**SUPPLIED RECORDS:**
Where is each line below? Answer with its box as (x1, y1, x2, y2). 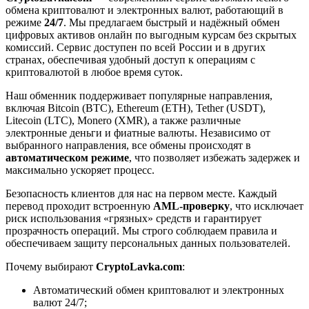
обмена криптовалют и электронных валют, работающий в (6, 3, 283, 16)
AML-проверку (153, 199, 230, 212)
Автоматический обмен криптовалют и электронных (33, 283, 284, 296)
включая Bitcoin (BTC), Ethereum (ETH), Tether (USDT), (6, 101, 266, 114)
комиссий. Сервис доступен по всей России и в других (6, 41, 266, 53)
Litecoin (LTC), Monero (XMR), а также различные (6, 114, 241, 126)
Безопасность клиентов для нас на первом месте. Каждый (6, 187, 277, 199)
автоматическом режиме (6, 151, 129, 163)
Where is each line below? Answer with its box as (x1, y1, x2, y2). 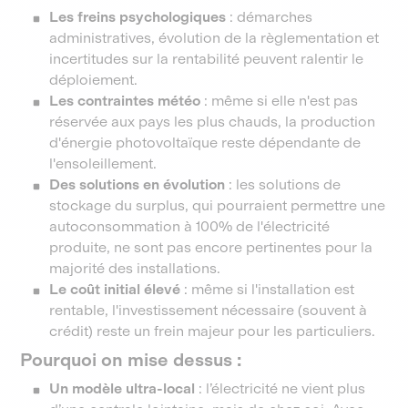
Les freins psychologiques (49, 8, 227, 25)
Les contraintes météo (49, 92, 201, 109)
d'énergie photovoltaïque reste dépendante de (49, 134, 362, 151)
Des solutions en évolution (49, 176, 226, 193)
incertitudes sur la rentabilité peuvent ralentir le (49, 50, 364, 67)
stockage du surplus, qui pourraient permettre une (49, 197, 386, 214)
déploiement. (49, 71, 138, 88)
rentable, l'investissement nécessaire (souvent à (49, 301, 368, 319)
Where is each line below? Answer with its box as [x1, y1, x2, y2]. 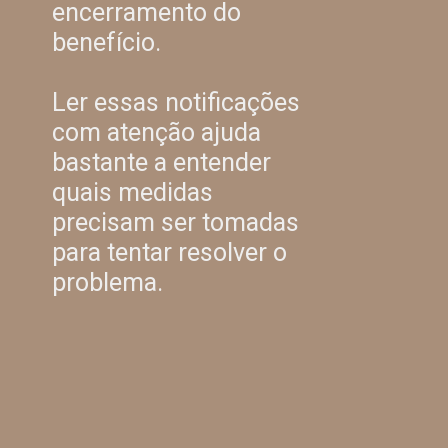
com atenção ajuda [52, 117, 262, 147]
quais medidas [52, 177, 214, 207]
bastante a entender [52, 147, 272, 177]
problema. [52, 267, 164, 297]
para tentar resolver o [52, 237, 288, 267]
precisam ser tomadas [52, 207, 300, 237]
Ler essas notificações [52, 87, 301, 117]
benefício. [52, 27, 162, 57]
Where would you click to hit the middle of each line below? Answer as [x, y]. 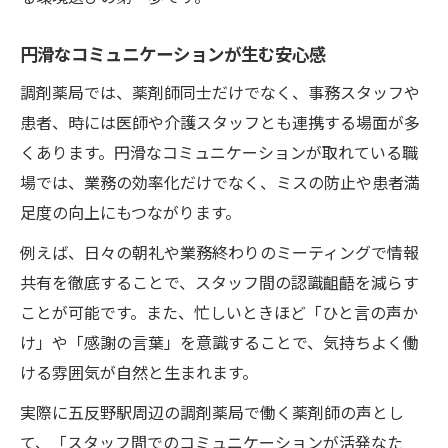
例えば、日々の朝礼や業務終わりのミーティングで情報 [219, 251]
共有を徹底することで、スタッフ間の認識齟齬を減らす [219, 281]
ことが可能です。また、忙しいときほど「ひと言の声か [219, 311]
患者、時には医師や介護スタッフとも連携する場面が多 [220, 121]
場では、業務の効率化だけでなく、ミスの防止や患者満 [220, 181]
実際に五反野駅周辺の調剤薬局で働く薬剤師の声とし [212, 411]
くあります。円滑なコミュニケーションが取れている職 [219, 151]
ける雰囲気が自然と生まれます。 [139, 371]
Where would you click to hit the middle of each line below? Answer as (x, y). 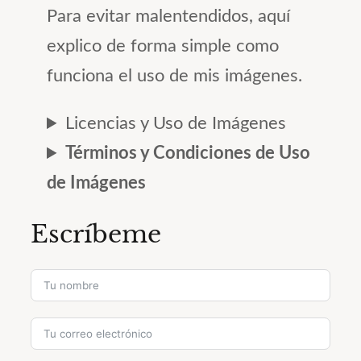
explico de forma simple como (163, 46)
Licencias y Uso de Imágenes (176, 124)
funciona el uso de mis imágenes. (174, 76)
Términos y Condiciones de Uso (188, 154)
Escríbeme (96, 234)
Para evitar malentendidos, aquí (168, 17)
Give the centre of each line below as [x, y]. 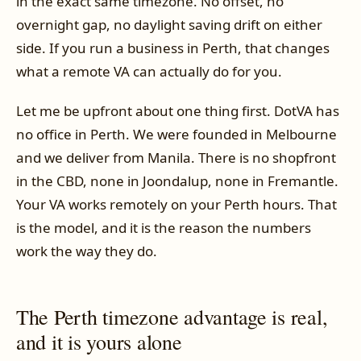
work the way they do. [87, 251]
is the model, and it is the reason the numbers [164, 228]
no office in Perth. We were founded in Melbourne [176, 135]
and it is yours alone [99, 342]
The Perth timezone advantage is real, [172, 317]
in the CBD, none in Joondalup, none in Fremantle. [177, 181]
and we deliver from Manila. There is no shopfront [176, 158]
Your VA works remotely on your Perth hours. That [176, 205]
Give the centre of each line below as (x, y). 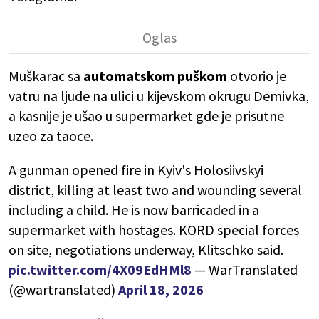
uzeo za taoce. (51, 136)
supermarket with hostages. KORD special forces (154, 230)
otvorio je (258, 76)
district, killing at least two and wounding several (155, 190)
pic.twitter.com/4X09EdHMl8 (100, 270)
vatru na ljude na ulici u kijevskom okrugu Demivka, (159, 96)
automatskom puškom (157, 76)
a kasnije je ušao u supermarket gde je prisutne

**REQUIREMENT:** Would you restate all of the data above word for word, omitting the pictures?

**RESULT FOR THIS TASK:**
Where is each line below? Answer with its box as (x1, y1, x2, y2). 
обмена криптовалют и электронных валют, работающий в (6, 3, 283, 16)
AML-проверку (153, 199, 230, 212)
Автоматический обмен криптовалют и электронных (33, 283, 284, 296)
включая Bitcoin (BTC), Ethereum (ETH), Tether (USDT), (6, 101, 266, 114)
комиссий. Сервис доступен по всей России и в других (6, 41, 266, 53)
Litecoin (LTC), Monero (XMR), а также различные (6, 114, 241, 126)
Безопасность клиентов для нас на первом месте. Каждый (6, 187, 277, 199)
автоматическом режиме (6, 151, 129, 163)
Where is each line below? Answer with its box as (x1, y1, x2, y2). 
Les freins psychologiques (49, 8, 227, 25)
Les contraintes météo (49, 92, 201, 109)
d'énergie photovoltaïque reste dépendante de (49, 134, 362, 151)
Des solutions en évolution (49, 176, 226, 193)
incertitudes sur la rentabilité peuvent ralentir le (49, 50, 364, 67)
stockage du surplus, qui pourraient permettre une (49, 197, 386, 214)
déploiement. (49, 71, 138, 88)
rentable, l'investissement nécessaire (souvent à (49, 301, 368, 319)
Where is each line below? Answer with its box as [x1, y1, x2, y2]. 
com atenção ajuda [52, 117, 262, 147]
quais medidas [52, 177, 214, 207]
bastante a entender [52, 147, 272, 177]
problema. [52, 267, 164, 297]
para tentar resolver o [52, 237, 288, 267]
precisam ser tomadas [52, 207, 300, 237]
Ler essas notificações [52, 87, 301, 117]
benefício. [52, 27, 162, 57]
Where would you click to hit the middle of each line below? Answer as [x, y]. 
例えば、日々の朝礼や業務終わりのミーティングで情報 [219, 251]
共有を徹底することで、スタッフ間の認識齟齬を減らす [219, 281]
ことが可能です。また、忙しいときほど「ひと言の声か [219, 311]
患者、時には医師や介護スタッフとも連携する場面が多 [220, 121]
場では、業務の効率化だけでなく、ミスの防止や患者満 [220, 181]
実際に五反野駅周辺の調剤薬局で働く薬剤師の声とし [212, 411]
くあります。円滑なコミュニケーションが取れている職 [219, 151]
ける雰囲気が自然と生まれます。 [139, 371]
Where would you click to hit the middle of each line below? Answer as (x, y). 
explico de forma simple como (163, 46)
Licencias y Uso de Imágenes (176, 124)
funciona el uso de mis imágenes. (174, 76)
Términos y Condiciones de Uso (188, 154)
Escríbeme (96, 234)
Para evitar malentendidos, aquí (168, 17)
Give the centre of each line below as [x, y]. 
work the way they do. [87, 251]
is the model, and it is the reason the numbers [164, 228]
no office in Perth. We were founded in Melbourne [176, 135]
and it is yours alone [99, 342]
The Perth timezone advantage is real, [172, 317]
in the CBD, none in Joondalup, none in Fremantle. [177, 181]
and we deliver from Manila. There is no shopfront [176, 158]
Your VA works remotely on your Perth hours. That [176, 205]
Give the centre of each line below as (x, y). 
uzeo za taoce. (51, 136)
supermarket with hostages. KORD special forces (154, 230)
otvorio je (258, 76)
district, killing at least two and wounding several (155, 190)
pic.twitter.com/4X09EdHMl8 (100, 270)
vatru na ljude na ulici u kijevskom okrugu Demivka, (159, 96)
automatskom puškom (157, 76)
a kasnije je ušao u supermarket gde je prisutne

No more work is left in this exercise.